Thank you ambivalent, i totally recovered by few hours the same night.i only notice i still make more typing errors than usual, slurred speech is totally gone today.strange thing it was only in italian, english not affected who knows...

i also thought about senolytic protocol which is 1g fisetin, 100mg delta tocotrienols, 100mg apigenin, 900mg quercetin, 1g ip6, liposomal curvumin and lipo vit C.i had it 3 days in a row and then switched to stemcell renewal

From senolytics i only get the usual big red lips probably herpes, nothing else bad.but of course we cannot rule out this made the effects especially if you or others noticed effects on ears or headaches.do we have any indication about time to recover after senolytics?
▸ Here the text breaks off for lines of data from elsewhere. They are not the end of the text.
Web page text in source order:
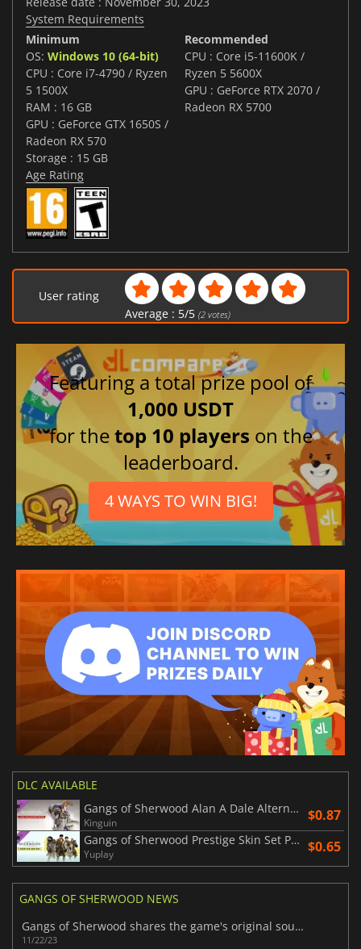
System Requirements
Minimum
OS: Windows 10 (64-bit)
CPU : Core i7-4790 / Ryzen
5 1500X
RAM : 16 GB
GPU : GeForce GTX 1650S /
Radeon RX 570
Storage : 15 GB
Recommended
CPU : Core i5-11600K /
Ryzen 5 5600X
GPU : GeForce RTX 2070 /
Radeon RX 5700
Age Rating
User rating
Average : 5/5 (2votes)
Featuring a total prize pool of
1,000 USDT
for thetop 10 players on the
leaderboard.
4 WAYS TO WIN BIG!
DLC AVAILABLE
Gangs of Sherwood Alan A Dale Alternative Skin
Kinguin $0.87
Gangs of Sherwood Prestige Skin Set Pack
Yuplay $0.65
GANGS OF SHERWOOD NEWS
Gangs of Sherwood shares the game's original soundtrack
11/22/23
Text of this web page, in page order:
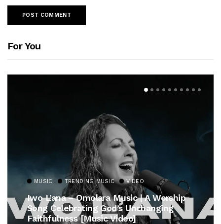
For You
MUSIC TRENDING MUSIC VIDEO
Iwo L’ana – Omolara Music | A Worship
Song Celebrating God’s Unchanging
Faithfulness [Music Video]

Another variable is the new c60 brand they say c60 is made in uk by another method without solvents and it is 99,99% pure
tmorrow i need to check how much i took from that bottle because i cannot remember exactly what happened.the box was still on the table when i got back home that night

Today i took carbonolivoil c60 99,95 and no bad effects from it at all, all as usual

Prostaphane is not a variable because i use 30mg also when i make stearic acid milk shake

Edited by lost69, 30 January 2019 - 02:53 AM.

[Graviton]

i got a severe rection to the protocol update2 ending up in ER, i did not use stearic acid but 30mg prostaphane because i had no time to prepare stearic acid.the reaction happened few minutes after taking c60 and it was an extremely acute labyrinthitis reaction.

 

i never had such a thing in my life, i could not move from my seat, not even lift the head for about 30min and vomited several times when trying to lift from my seat.i had BP checked from a family member during this crisis and it was 111/150 which is of course very unusual for me, my normal BP is 75-80/105-115

i had all labyrinthitis symptoms, plus slurred speach and strange mobility (arms did not move exactly the way i wanted), so we also suspected a TIA and got to ER for CT scan which showed nothing, MRI is booked for end of march

 

the symptoms of strange mobility/slurred speech, extreme sweating being cold, very high BP, cleared by 10-15min

 

after 30min i had a levopride injection from the doctor and labyrinthitis symptoms slowly cleared, very little slurred speech lasted 24 hrs (only family memebers could detect my speech was different) and i notice i have more typing errors today but nothing else

 

this past week i changed the side i take air during free style from right to using left breathing a lot.i never take air from left so i had some neck pains, just a little neck pains.so this could be the origin of this side effect but this happened sunday night out of no where (feeling good all day) and last time i swum was friday

 

the C60 used was a part from carbon60olivoil 99.95% purity which i use from at least 1 year or more (never had any issue) and tried 6ml carbon60oliveoil.uk 99.99% purity and then i had the bad reaction.i cannot be sure this 99.99% c60 made the crysis but everything happened after that so i wont be trying it again and will start making my own soon

What is your dose of C60 and how frequently do you take?

 

Have you had hypoglycemia or hyperventilation before?

Edited by Graviton, 30 January 2019 - 09:20 AM.